Sink your teeth into this moist Banana Walnut Bread for a mid-day snack or for breakfast. Clean-up is easy with a Reynolds® Bakeware Loaf Pan.

Reynolds Kitchens® Tips

Reynolds Kitchens tip

Clean-up is easy with a Reynolds® Bakeware Loaf Pan.

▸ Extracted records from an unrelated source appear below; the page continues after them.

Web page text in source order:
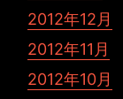
2012年12月
2012年11月
2012年10月
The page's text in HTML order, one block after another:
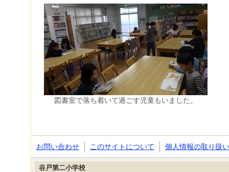
図書室で落ち着いて過ごす児童もいました。
お問い合わせ このサイトについて 個人情報の取り扱い
谷戸第二小学校
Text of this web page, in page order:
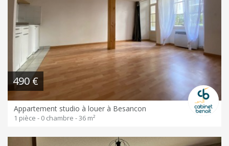
490 €
Appartement studio à louer à Besancon
1 pièce - 0 chambre - 36 m²
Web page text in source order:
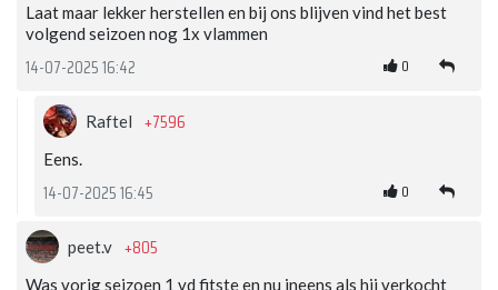
Laat maar lekker herstellen en bij ons blijven vind het best
volgend seizoen nog 1x vlammen
14-07-2025 16:42 0
Raftel +7596
Eens.
14-07-2025 16:45 0
peet.v +805
Was vorig seizoen 1 vd fitste en nu ineens als hij verkocht
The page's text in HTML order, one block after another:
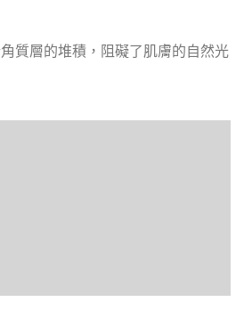
質層的堆積，阻礙了肌膚的自然光
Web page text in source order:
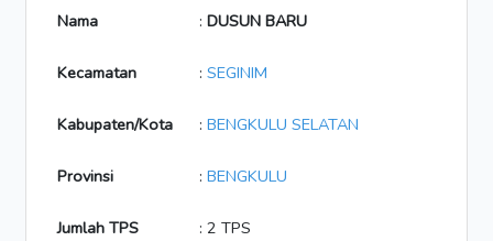
Nama : DUSUN BARU
Kecamatan : SEGINIM
Kabupaten/Kota : BENGKULU SELATAN
Provinsi : BENGKULU
Jumlah TPS : 2 TPS
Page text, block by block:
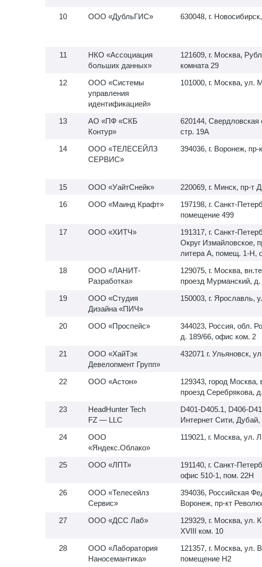
ООО «ДубльГИС»
630048, г.
НКО «Ассоциация
больших данных»
121609, г. Москва,
комната 29
ООО «Системы
управления
идентификацией»
101000, г. Москва, ул.
АО «ПФ «СКБ
Контур»
620144, Свердловская
стр. 19А
ООО «ТЕЛЕСЕЙЛЗ
СЕРВИС»
394036, г. Воронеж,
ООО «УайтСнейк»
220069, г. Минск, пр-т
ООО «Маинд Крафт»
197198, г. Санкт-
помещение 499
ООО «ХИТЧ»
191317, г. Санкт-
Округ Измайловское,
литера А, помещ. 1-Н,
ООО «ЛАНИТ-
Разработка»
129075, г. Москва,
проезд Мурманский,
ООО «Студия
Дизайна «ПИЧ»
150003, г. Ярославль,
ООО «Проспейс»
344023, Россия, обл.
д. 189/66, офис ком. 2
ООО «ХайТэк
Девелопмент Групп»
432071 г. Ульяновск,
ООО «Астон»
129343, город Москва,
проезд Серебрякова,
HeadHunter Tech
FZ — LLC
D401-D405.1, D406-
Интернет Сити,
ООО
«Яндекс.Облако»
119021, г. Москва, ул.
ООО «ЛПТ»
191140, г. Санкт-
офис 510-1, пом. 22Н
ООО «Телесейлз
Сервис»
394036, Российская
Воронеж, пр-кт
ООО «ДСС Лаб»
129329, г. Москва, ул.
XVIII ком. 10
ООО «Лаборатория
Наносемантика»
121357, г. Москва, ул.
помещение H2
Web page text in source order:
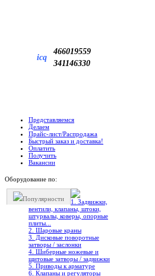
icq
466019559
341146330
Представляемся
Делаем
Прайс-лист/Распродажа
Быстрый заказ и доставка!
Оплатить
Получить
Вакансии
Оборудование по:
Популярности
1. Задвижки,
вентили, клапаны, штоки,
штурвалы, коверы, опорные
плиты...
2. Шаровые краны
3. Дисковые поворотные
затворы / заслонки
4. Шиберные ножевые и
щитовые затворы / задвижки
5. Приводы к арматуре
6. Клапаны и регуляторы

  • 2 Reynolds® Bakeware Non-Stick Loaf Pans with Parchment Lining
  • 1 1/2 cups of unsalted butter
  • 1 cup of granulated sugar
  • 3 eggs
  • 1 1/2 teaspoons of vanilla
  • 2 cups of mashed ripe bananas
  • 2 cups of all-purpose flour
  • 1/2 teaspoon of baking soda
  • 1 teaspoon of baking powder
  • 3/4 cup of chopped walnuts


Step 1

PREHEAT the oven to 350°.

Step 2

CREAM the butter and sugar together in a standing mixer with the paddle attachment on high speed until it becomes light and fluffy.

Step 3

ADD in 1 egg at a time until it is completely mixed in.

Step 4

POUR in the vanilla and mix until it is combined in.

Step 5

MIX the mashed bananas into the creamed butter and sugar mixer on low speed until it is combined.

Step 6

WHISK together the flour, baking soda and baking powder in a large bowl and slowly add it to the mixer on low speed.

Step 7

FOLD the walnuts into the mixer using a spatula and divide the batter evenly into 2 Reynolds Bakeware® Non-Stick Loaf Pans with Parchment Lining.

Step 8

BAKE on 350° for 45 to 50 minutes or until the top of the bread is golden brown and the center is firm.

Step 9

COOL before serving.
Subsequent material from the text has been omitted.